Output only the lines of the entries that follow, starting at the one with "For each line below, return its centre" and running down to the one with "targets and production", both included and unchanged.

Raw data: Begin

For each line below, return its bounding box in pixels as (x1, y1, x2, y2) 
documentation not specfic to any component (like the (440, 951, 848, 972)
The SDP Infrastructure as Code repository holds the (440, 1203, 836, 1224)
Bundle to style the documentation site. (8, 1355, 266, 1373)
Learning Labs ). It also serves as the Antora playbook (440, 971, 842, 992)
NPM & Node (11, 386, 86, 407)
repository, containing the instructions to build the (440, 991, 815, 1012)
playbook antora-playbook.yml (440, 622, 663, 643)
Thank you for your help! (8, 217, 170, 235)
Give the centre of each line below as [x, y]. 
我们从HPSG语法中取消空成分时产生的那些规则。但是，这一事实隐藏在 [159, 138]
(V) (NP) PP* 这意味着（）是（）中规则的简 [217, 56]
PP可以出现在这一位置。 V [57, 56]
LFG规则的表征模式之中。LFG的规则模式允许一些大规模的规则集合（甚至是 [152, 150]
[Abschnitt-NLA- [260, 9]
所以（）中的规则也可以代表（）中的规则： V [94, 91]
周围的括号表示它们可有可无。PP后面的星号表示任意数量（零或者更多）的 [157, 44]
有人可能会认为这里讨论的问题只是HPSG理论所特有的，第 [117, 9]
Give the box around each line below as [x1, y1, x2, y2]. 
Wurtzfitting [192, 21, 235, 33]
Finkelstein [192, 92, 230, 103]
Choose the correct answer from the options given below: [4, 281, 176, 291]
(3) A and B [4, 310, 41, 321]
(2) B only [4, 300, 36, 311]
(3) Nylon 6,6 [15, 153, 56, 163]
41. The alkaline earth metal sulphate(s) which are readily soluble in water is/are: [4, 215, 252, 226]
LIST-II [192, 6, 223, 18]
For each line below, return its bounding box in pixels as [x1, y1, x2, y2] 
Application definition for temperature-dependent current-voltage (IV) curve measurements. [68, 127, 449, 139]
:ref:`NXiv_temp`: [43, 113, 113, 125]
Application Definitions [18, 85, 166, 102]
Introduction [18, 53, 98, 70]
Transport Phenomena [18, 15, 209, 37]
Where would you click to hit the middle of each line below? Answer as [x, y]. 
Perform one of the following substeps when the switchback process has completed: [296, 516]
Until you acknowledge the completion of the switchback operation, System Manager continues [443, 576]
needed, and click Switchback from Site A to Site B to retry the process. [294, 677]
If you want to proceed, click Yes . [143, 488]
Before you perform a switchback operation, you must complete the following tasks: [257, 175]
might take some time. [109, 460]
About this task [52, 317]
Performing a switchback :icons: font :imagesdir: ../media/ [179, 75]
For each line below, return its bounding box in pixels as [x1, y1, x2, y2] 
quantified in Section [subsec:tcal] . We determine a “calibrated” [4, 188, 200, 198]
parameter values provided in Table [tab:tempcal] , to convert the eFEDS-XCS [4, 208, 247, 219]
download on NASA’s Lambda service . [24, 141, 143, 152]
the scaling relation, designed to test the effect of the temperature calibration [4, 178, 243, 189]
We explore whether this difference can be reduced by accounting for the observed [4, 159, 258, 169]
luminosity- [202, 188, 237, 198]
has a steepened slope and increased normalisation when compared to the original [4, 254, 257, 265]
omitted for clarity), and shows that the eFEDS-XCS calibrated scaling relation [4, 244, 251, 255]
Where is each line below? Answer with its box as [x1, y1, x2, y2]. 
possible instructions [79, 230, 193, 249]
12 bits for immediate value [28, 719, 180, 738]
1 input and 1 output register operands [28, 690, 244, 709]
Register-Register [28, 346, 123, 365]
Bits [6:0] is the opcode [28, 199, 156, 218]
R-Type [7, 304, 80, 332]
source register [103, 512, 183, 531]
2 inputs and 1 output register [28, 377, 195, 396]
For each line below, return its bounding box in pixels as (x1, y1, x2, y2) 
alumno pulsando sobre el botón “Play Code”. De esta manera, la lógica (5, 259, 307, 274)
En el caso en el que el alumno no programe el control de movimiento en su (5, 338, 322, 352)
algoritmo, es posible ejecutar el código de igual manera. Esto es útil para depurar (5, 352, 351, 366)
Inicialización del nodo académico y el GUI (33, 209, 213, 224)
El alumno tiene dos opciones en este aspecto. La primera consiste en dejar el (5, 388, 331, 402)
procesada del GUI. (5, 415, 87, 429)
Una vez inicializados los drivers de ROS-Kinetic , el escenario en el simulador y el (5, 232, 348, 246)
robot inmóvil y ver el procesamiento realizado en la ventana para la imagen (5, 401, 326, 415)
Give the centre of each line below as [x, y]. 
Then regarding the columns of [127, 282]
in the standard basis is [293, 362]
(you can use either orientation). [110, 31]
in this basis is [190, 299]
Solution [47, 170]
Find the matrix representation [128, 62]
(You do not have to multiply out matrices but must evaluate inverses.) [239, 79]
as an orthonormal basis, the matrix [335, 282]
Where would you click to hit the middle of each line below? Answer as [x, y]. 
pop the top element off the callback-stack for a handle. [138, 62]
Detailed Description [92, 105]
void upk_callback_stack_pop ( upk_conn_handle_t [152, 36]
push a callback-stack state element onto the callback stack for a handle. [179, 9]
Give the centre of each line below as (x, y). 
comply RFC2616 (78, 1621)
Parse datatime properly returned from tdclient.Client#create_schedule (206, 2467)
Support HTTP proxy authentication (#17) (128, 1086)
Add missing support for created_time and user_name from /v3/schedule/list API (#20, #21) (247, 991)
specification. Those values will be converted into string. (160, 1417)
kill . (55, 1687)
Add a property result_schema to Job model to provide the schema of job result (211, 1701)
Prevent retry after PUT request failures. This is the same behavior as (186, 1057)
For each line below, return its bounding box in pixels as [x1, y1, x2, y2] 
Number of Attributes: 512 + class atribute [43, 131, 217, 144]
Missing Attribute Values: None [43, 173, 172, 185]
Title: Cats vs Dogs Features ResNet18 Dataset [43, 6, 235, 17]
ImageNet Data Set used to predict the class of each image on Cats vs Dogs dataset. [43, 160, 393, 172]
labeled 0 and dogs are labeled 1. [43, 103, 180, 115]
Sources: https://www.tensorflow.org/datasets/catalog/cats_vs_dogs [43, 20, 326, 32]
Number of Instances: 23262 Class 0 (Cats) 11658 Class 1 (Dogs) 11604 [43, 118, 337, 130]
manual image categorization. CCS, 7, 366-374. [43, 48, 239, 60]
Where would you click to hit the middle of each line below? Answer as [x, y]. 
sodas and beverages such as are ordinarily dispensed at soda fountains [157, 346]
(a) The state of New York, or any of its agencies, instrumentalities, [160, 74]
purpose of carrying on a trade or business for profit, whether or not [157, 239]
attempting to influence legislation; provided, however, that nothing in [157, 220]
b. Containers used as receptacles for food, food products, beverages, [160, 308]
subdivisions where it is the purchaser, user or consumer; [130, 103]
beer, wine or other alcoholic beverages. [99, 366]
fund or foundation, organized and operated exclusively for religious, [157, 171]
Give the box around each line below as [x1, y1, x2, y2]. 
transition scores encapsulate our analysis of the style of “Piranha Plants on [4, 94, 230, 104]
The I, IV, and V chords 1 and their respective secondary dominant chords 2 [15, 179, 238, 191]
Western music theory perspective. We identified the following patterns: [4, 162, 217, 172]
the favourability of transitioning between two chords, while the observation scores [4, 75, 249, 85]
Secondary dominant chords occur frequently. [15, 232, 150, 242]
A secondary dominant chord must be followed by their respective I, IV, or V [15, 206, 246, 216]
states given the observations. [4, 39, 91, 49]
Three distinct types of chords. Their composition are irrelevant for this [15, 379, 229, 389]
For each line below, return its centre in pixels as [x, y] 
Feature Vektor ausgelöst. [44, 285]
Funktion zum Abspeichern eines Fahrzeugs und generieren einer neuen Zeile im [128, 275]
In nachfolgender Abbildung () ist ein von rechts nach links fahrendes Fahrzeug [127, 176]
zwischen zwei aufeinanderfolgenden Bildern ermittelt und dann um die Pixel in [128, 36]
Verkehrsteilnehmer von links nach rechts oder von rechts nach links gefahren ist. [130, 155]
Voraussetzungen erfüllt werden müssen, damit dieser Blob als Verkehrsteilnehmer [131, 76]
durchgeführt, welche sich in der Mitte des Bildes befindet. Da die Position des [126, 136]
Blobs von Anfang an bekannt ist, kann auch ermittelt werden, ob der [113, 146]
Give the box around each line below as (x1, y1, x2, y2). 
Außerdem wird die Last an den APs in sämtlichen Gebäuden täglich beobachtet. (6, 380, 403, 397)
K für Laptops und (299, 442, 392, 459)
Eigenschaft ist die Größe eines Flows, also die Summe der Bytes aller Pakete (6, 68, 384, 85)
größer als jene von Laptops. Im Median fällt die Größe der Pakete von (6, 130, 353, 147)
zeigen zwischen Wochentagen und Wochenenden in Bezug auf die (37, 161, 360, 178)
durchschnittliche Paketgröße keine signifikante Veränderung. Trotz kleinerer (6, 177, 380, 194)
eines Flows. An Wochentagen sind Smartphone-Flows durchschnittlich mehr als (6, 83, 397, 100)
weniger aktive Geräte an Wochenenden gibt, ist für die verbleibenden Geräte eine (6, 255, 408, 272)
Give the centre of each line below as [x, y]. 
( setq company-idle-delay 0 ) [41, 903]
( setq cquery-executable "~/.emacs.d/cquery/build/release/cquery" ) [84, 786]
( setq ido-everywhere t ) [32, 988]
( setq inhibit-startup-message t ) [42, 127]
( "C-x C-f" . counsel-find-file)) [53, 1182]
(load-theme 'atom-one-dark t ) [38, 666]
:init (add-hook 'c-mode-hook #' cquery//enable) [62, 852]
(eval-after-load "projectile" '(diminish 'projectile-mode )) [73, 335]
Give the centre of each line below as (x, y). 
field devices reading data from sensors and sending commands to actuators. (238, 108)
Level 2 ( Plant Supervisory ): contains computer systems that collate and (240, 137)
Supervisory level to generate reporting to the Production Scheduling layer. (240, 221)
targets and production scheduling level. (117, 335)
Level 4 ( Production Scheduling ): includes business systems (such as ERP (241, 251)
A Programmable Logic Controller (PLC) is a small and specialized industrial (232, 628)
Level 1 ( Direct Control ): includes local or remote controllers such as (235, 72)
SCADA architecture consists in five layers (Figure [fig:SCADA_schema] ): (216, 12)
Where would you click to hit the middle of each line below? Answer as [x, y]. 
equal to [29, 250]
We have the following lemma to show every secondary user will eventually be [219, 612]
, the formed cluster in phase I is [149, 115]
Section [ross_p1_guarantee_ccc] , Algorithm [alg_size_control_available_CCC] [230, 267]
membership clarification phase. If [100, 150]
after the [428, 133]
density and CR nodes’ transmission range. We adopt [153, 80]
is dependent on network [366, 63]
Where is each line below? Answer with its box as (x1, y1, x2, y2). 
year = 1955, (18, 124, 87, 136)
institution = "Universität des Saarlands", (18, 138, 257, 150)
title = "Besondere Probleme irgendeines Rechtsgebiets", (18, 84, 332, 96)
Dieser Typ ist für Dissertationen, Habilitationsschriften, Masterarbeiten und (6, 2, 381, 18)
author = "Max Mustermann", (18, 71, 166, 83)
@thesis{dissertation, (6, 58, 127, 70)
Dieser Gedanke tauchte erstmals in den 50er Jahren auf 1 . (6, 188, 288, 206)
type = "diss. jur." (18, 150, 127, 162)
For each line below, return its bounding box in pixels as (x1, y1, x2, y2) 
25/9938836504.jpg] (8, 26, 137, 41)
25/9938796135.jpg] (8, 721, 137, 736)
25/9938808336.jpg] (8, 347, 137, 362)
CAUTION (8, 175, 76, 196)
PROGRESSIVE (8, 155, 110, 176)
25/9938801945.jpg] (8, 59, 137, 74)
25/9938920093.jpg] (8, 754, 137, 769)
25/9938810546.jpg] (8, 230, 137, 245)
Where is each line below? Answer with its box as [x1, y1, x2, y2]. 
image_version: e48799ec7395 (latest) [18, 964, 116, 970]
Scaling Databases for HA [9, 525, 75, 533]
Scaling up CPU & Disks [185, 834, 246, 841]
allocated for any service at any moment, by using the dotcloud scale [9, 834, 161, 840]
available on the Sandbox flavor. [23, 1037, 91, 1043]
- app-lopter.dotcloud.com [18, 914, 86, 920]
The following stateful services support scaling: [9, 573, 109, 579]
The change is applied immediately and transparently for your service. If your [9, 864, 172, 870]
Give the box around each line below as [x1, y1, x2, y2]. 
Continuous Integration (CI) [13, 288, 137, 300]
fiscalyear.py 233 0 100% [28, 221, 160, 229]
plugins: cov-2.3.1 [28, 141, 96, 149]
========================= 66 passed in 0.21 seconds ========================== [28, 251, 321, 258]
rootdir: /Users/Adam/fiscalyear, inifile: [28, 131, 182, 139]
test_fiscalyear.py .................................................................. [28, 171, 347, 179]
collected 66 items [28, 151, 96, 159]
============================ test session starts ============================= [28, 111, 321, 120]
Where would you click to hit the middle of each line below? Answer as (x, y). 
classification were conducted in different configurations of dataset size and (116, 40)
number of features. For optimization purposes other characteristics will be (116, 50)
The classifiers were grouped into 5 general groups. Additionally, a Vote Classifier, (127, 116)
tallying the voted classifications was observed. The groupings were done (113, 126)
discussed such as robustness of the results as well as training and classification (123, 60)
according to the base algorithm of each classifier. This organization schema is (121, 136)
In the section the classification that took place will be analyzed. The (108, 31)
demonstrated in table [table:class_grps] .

Raw data: End

- Answer
For each line below, return its centre in pixels as [x, y] 
Feature Vektor ausgelöst. [44, 285]
Funktion zum Abspeichern eines Fahrzeugs und generieren einer neuen Zeile im [128, 275]
In nachfolgender Abbildung () ist ein von rechts nach links fahrendes Fahrzeug [127, 176]
zwischen zwei aufeinanderfolgenden Bildern ermittelt und dann um die Pixel in [128, 36]
Verkehrsteilnehmer von links nach rechts oder von rechts nach links gefahren ist. [130, 155]
Voraussetzungen erfüllt werden müssen, damit dieser Blob als Verkehrsteilnehmer [131, 76]
durchgeführt, welche sich in der Mitte des Bildes befindet. Da die Position des [126, 136]
Blobs von Anfang an bekannt ist, kann auch ermittelt werden, ob der [113, 146]
Give the box around each line below as (x1, y1, x2, y2). 
Außerdem wird die Last an den APs in sämtlichen Gebäuden täglich beobachtet. (6, 380, 403, 397)
K für Laptops und (299, 442, 392, 459)
Eigenschaft ist die Größe eines Flows, also die Summe der Bytes aller Pakete (6, 68, 384, 85)
größer als jene von Laptops. Im Median fällt die Größe der Pakete von (6, 130, 353, 147)
zeigen zwischen Wochentagen und Wochenenden in Bezug auf die (37, 161, 360, 178)
durchschnittliche Paketgröße keine signifikante Veränderung. Trotz kleinerer (6, 177, 380, 194)
eines Flows. An Wochentagen sind Smartphone-Flows durchschnittlich mehr als (6, 83, 397, 100)
weniger aktive Geräte an Wochenenden gibt, ist für die verbleibenden Geräte eine (6, 255, 408, 272)
Give the centre of each line below as [x, y]. 
( setq company-idle-delay 0 ) [41, 903]
( setq cquery-executable "~/.emacs.d/cquery/build/release/cquery" ) [84, 786]
( setq ido-everywhere t ) [32, 988]
( setq inhibit-startup-message t ) [42, 127]
( "C-x C-f" . counsel-find-file)) [53, 1182]
(load-theme 'atom-one-dark t ) [38, 666]
:init (add-hook 'c-mode-hook #' cquery//enable) [62, 852]
(eval-after-load "projectile" '(diminish 'projectile-mode )) [73, 335]
Give the centre of each line below as (x, y). 
field devices reading data from sensors and sending commands to actuators. (238, 108)
Level 2 ( Plant Supervisory ): contains computer systems that collate and (240, 137)
Supervisory level to generate reporting to the Production Scheduling layer. (240, 221)
targets and production scheduling level. (117, 335)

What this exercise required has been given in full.